=== TASK DETAILS ===
Go through the records below and report each line with "order" in it.

=== RECORDS FOR THIS EXERCISE ===
■ ■ ■
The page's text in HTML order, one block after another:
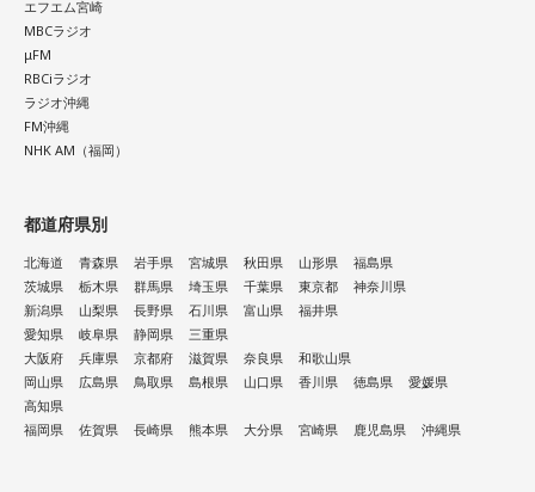
09. TANBI（耽美）
10.TanTan
＜かつしかトリオライブ情報＞
『かつしかトリオ COBALT EXPRESS TOUR 2026』
ァルトホール ※ソールドアウト！
10月31日（土）@福岡 福岡市民ホール 中ホール
11月03日（火・祝）@大阪 森ノ宮ピロティホール
11月07日（土）@愛知 中日ホール
11月13日（金）@東京 東京国際フォーラム ホールC
※ライブの詳細は公式サイトをご確認ください
＜かつしかトリオ プロフィール＞
Re.ripe / ルイ / ろぜっと° / wapiti
10/11(日) 出演
Arche / Ayllton / 青いガーネット / Aonowa / AKAMONE /
Akyk / あすなろ白昼夢 / Absolute area / AND CALL. /
UEBO / Wash My Friday / ウルトラ寿司ふぁいやー / エイハ
ブ / えびちる / エルスウェア紀行 / ENBASE / オートコード /
oh!! 真珠s / osage / Ochunism / Offo tokyo / おとなりにぎん
が計画 / katawara / KamiCat / Khamai Leon / カライドスコ
ープ / 川後陽菜 & YONAKA Band / CAT ATE HOTDOGS / 極
東飯店 / Gill Snatch / QOOPIE / Good Grief / Cloudy / 海月に
さされたら / CRAZY BLUES / KeNN / 幻想痛 / Kono / 古墳シ
エフエム宮崎
MBCラジオ
μFM
RBCiラジオ
ラジオ沖縄
FM沖縄
NHK AM（福岡）
都道府県別
北海道 青森県 岩手県 宮城県 秋田県 山形県
福島県
茨城県
栃木県 群馬県 埼玉県 千葉県 東京都
神奈川県
新潟県
山梨県 長野県 石川県 富山県
福井県
愛知県
岐阜県 静岡県
三重県
大阪府
兵庫県 京都府 滋賀県 奈良県
和歌山県
岡山県
広島県 鳥取県 島根県 山口県 香川県 徳島県
愛媛県
高知県
福岡県
佐賀県 長崎県 熊本県 大分県 宮崎県 鹿児島県 沖縄県
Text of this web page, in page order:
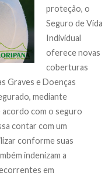
proteção, o
Seguro de Vida
Individual
oferece novas
coberturas
Graves e Doenças
mediante
acordo com o seguro
contar com um
conforme suas
indenizam a
em
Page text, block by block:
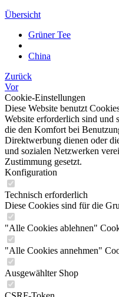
■ ■ ■
=== EXPECTED OUTPUT ===
The page's text in HTML order, one block after another:
Text of this web page, in page order:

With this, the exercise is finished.